::: Data for this task :::
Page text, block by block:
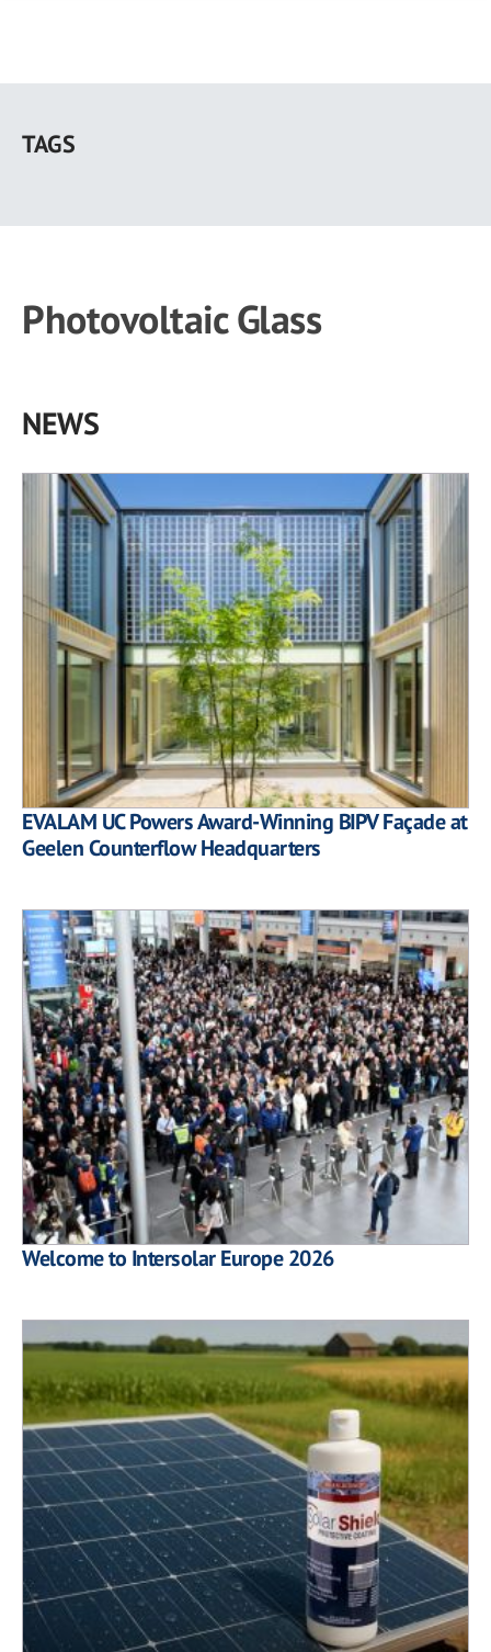
main
TAGS
Photovoltaic Glass
NEWS
EVALAM UC Powers Award-Winning BIPV Façade at
Geelen Counterflow Headquarters
Welcome to Intersolar Europe 2026
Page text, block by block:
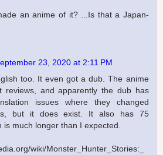
an anime of it? ...Is that a Japan-
23, 2020 at 2:11 PM
too. It even got a dub. The anime
reviews, and apparently the dub has
issues where they changed
but it does exist. It also has 75
is much longer than I expected.
wiki/Monster_Hunter_Stories:_
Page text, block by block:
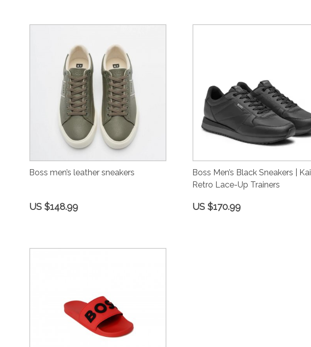
Boss men’s leather sneakers
US $148.99
Boss Men’s Black Sneakers | Kai
Retro Lace-Up Trainers
US $170.99
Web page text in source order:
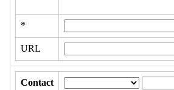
:::
Return every record exactly, without the pictures.

Page text, block by block:
main
TAGS
Photovoltaic Glass
NEWS
EVALAM UC Powers Award-Winning BIPV Façade at
Geelen Counterflow Headquarters
Welcome to Intersolar Europe 2026
Page text, block by block:
an anime of it? ...Is that a Japan-
23, 2020 at 2:11 PM
too. It even got a dub. The anime
reviews, and apparently the dub has
issues where they changed
but it does exist. It also has 75
is much longer than I expected.
wiki/Monster_Hunter_Stories:_
Page text, block by block:
Boss men’s leather sneakers
US $148.99
Boss Men’s Black Sneakers | Kai
Retro Lace-Up Trainers
US $170.99
Web page text in source order:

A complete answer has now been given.